It was bound to happen. When I started at Google I quickly wanted to learn about how Gmail, Google Maps, and all the revolutionary front ends that helped make Ajax happen. Closure was the heart of it, and I quickly wanted to see a way to get the knowledge out there. This was years ago now, but the same reasons permeate through. Even at the time there were a ton of great JavaScript libraries. It wasn’t that I wanted Google to come down the mountain like Moses and bless the world “thou shalt use Closure!” However, some smart people had worked for some time refining their use of the browser runtime and Closure was the art and science of that ongoing experiment. Having the world able to at least see the experiment would be a good thing. Other libraries could learn from it.

No one from Google has said that you should, or must use Closure!

I realize that we live in a world of heros or zeroes. There isn’t room for much in between. You are either going to be a X killer, or you are killed by X. There is no time to tell the longer arching tale. Closure came to us late in the game, where folks are often perceived to be in their camps. I love JavaScript because it allows a diverse group of libraries to do what they do best. Developers and designers can find what suits both their personalities and their particular project.

If someone asks me (and they often do) “Which Ajax library should I use?” there isn’t a simple answer. It is nuanced. It is complicated. It is frustrating! How many of you have even changed libraries in a project? It is embarrassing to go back in time and see what happened with Bespin. At various times we had MooTools, Prototype, Dojo, and SproutCore. Is that productive? Obviously no.

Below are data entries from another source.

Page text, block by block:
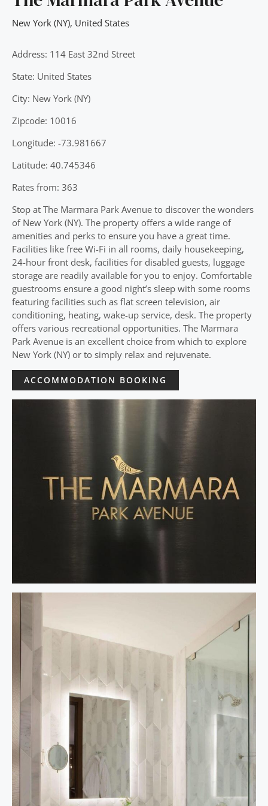
New York (NY), United States
Address: 114 East 32nd Street
State: United States
City: New York (NY)
Zipcode: 10016
Longitude: -73.981667
Latitude: 40.745346
Rates from: 363
Stop at The Marmara Park Avenue to discover the wonders
of New York (NY). The property offers a wide range of
amenities and perks to ensure you have a great time.
Facilities like free Wi-Fi in all rooms, daily housekeeping,
24-hour front desk, facilities for disabled guests, luggage
storage are readily available for you to enjoy. Comfortable
guestrooms ensure a good night’s sleep with some rooms
featuring facilities such as flat screen television, air
conditioning, heating, wake-up service, desk. The property
offers various recreational opportunities. The Marmara
Park Avenue is an excellent choice from which to explore
New York (NY) or to simply relax and rejuvenate.
ACCOMMODATION BOOKING
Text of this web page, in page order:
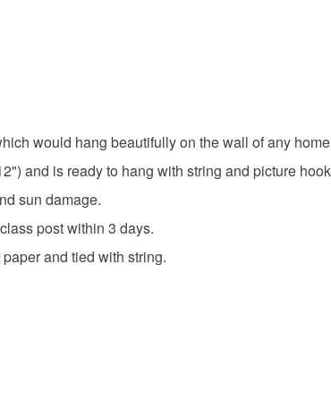
Materials
would hang beautifully on the wall of any
and is ready to hang with string and picture
sun damage.
post within 3 days.
and tied with string.

You build many things on the Web. A web site isn’t a web application, and then blend together so you often can’t tell when you go from one to the other (and it doesn’t of course matter at all). jQuery has made a living starting out as a fantastic DSL for sprinkling behaviour onto web sites and going from there. SproutCore and Cappuccino are the other extreme, and Dojo was the kitchen sink of JS development a long time ago. Speaking of Dojo, I really wish that Dojo and Closure had collided a long time ago. I think that it would have benefitted both sides, even though I know that it would have added some overhead for both too. When you are on an internal framework it is built for your needs. If you take a look at the Closure components they feel very Googley out of the box. At the end of the day though, Dojo and Closure are so similar in many ways, that having them joint at the hip a few years back would have been really exciting. C’est la vie.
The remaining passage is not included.